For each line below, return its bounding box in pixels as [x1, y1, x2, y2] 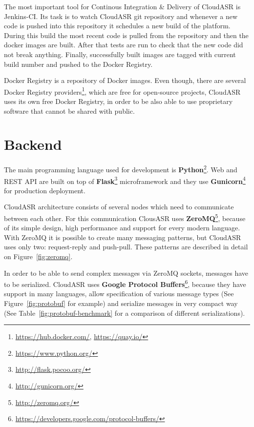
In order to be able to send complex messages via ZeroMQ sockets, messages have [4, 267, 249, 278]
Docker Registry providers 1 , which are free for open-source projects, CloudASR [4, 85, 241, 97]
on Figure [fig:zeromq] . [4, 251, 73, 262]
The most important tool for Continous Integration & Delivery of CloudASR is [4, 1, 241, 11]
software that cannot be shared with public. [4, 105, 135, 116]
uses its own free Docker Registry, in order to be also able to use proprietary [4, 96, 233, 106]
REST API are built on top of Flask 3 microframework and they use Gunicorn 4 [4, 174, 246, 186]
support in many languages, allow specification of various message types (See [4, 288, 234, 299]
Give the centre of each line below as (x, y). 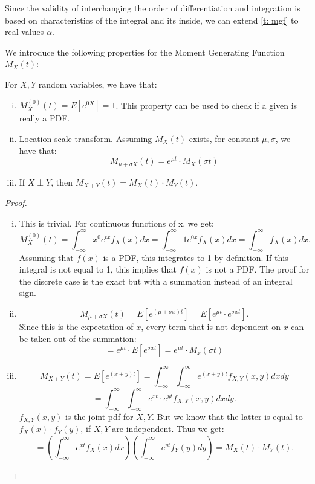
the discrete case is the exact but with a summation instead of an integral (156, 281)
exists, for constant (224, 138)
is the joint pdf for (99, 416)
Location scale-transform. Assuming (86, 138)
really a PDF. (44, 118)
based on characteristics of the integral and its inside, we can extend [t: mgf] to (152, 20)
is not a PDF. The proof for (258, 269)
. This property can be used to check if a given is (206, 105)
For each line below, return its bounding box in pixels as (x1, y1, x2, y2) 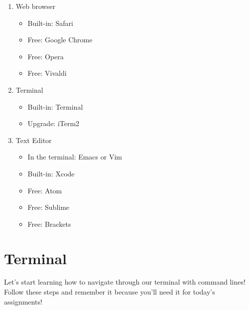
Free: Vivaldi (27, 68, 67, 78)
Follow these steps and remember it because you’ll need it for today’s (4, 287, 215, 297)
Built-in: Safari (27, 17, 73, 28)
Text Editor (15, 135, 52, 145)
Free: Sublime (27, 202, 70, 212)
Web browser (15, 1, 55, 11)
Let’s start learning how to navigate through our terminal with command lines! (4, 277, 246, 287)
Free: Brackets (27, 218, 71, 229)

-=-=-

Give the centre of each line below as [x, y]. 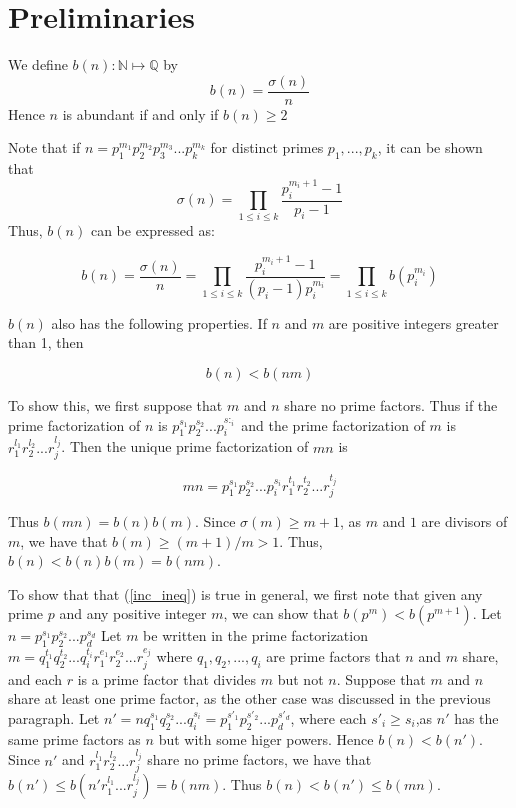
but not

-=-=-

### Task statement
Copy back the listing above exactly, but only from the line with "software that cannot" through the line with "REST API are", both ends included.

### Reply
software that cannot be shared with public. [4, 105, 135, 116]
uses its own free Docker Registry, in order to be also able to use proprietary [4, 96, 233, 106]
REST API are built on top of Flask 3 microframework and they use Gunicorn 4 [4, 174, 246, 186]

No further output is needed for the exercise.